■ **Dataset**
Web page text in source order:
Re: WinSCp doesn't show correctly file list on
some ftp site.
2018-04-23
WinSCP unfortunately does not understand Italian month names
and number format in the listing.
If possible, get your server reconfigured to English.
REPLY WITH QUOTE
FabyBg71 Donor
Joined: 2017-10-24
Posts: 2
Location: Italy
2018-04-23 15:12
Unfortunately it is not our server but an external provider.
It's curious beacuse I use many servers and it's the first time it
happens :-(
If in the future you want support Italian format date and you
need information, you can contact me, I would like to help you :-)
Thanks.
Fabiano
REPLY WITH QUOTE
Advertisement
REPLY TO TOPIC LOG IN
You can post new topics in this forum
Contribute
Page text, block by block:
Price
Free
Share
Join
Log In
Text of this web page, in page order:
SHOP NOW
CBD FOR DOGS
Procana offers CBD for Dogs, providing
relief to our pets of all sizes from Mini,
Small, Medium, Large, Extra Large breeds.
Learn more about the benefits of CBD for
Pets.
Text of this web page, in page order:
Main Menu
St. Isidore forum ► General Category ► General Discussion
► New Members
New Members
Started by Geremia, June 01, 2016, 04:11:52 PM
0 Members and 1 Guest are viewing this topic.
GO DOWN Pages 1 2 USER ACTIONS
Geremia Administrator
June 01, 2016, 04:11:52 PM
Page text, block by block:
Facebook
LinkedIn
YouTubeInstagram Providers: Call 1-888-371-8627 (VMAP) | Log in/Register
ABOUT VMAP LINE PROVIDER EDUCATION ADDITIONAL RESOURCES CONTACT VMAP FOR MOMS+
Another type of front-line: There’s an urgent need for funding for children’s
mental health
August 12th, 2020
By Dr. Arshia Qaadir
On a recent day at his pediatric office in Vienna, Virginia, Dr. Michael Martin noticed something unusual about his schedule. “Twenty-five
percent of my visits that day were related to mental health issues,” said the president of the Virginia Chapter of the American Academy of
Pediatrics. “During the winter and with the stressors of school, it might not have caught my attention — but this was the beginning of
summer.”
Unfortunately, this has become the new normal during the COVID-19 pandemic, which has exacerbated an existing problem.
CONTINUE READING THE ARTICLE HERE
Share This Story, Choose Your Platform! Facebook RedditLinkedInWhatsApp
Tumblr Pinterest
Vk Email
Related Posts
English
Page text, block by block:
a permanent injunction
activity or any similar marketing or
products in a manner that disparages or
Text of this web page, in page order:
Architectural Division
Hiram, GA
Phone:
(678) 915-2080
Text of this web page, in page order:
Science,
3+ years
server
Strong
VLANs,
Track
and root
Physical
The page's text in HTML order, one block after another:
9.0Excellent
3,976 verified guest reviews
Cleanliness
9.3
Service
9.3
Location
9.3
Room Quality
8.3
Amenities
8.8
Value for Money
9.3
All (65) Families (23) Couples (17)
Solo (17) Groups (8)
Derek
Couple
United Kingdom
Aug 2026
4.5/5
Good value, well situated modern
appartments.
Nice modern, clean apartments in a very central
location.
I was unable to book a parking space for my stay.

■ **What the exercise asks**
A word-for-word copy of all the entries above is required.

■ **Expected output**
Web page text in source order:
Re: WinSCp doesn't show correctly file list on
some ftp site.
2018-04-23
WinSCP unfortunately does not understand Italian month names
and number format in the listing.
If possible, get your server reconfigured to English.
REPLY WITH QUOTE
FabyBg71 Donor
Joined: 2017-10-24
Posts: 2
Location: Italy
2018-04-23 15:12
Unfortunately it is not our server but an external provider.
It's curious beacuse I use many servers and it's the first time it
happens :-(
If in the future you want support Italian format date and you
need information, you can contact me, I would like to help you :-)
Thanks.
Fabiano
REPLY WITH QUOTE
Advertisement
REPLY TO TOPIC LOG IN
You can post new topics in this forum
Contribute
Page text, block by block:
Price
Free
Share
Join
Log In
Text of this web page, in page order:
SHOP NOW
CBD FOR DOGS
Procana offers CBD for Dogs, providing
relief to our pets of all sizes from Mini,
Small, Medium, Large, Extra Large breeds.
Learn more about the benefits of CBD for
Pets.
Text of this web page, in page order:
Main Menu
St. Isidore forum ► General Category ► General Discussion
► New Members
New Members
Started by Geremia, June 01, 2016, 04:11:52 PM
0 Members and 1 Guest are viewing this topic.
GO DOWN Pages 1 2 USER ACTIONS
Geremia Administrator
June 01, 2016, 04:11:52 PM
Page text, block by block:
Facebook
LinkedIn
YouTubeInstagram Providers: Call 1-888-371-8627 (VMAP) | Log in/Register
ABOUT VMAP LINE PROVIDER EDUCATION ADDITIONAL RESOURCES CONTACT VMAP FOR MOMS+
Another type of front-line: There’s an urgent need for funding for children’s
mental health
August 12th, 2020
By Dr. Arshia Qaadir
On a recent day at his pediatric office in Vienna, Virginia, Dr. Michael Martin noticed something unusual about his schedule. “Twenty-five
percent of my visits that day were related to mental health issues,” said the president of the Virginia Chapter of the American Academy of
Pediatrics. “During the winter and with the stressors of school, it might not have caught my attention — but this was the beginning of
summer.”
Unfortunately, this has become the new normal during the COVID-19 pandemic, which has exacerbated an existing problem.
CONTINUE READING THE ARTICLE HERE
Share This Story, Choose Your Platform! Facebook RedditLinkedInWhatsApp
Tumblr Pinterest
Vk Email
Related Posts
English
Page text, block by block:
a permanent injunction
activity or any similar marketing or
products in a manner that disparages or
Text of this web page, in page order:
Architectural Division
Hiram, GA
Phone:
(678) 915-2080
Text of this web page, in page order:
Science,
3+ years
server
Strong
VLANs,
Track
and root
Physical
The page's text in HTML order, one block after another:
9.0Excellent
3,976 verified guest reviews
Cleanliness
9.3
Service
9.3
Location
9.3
Room Quality
8.3
Amenities
8.8
Value for Money
9.3
All (65) Families (23) Couples (17)
Solo (17) Groups (8)
Derek
Couple
United Kingdom
Aug 2026
4.5/5
Good value, well situated modern
appartments.
Nice modern, clean apartments in a very central
location.
I was unable to book a parking space for my stay.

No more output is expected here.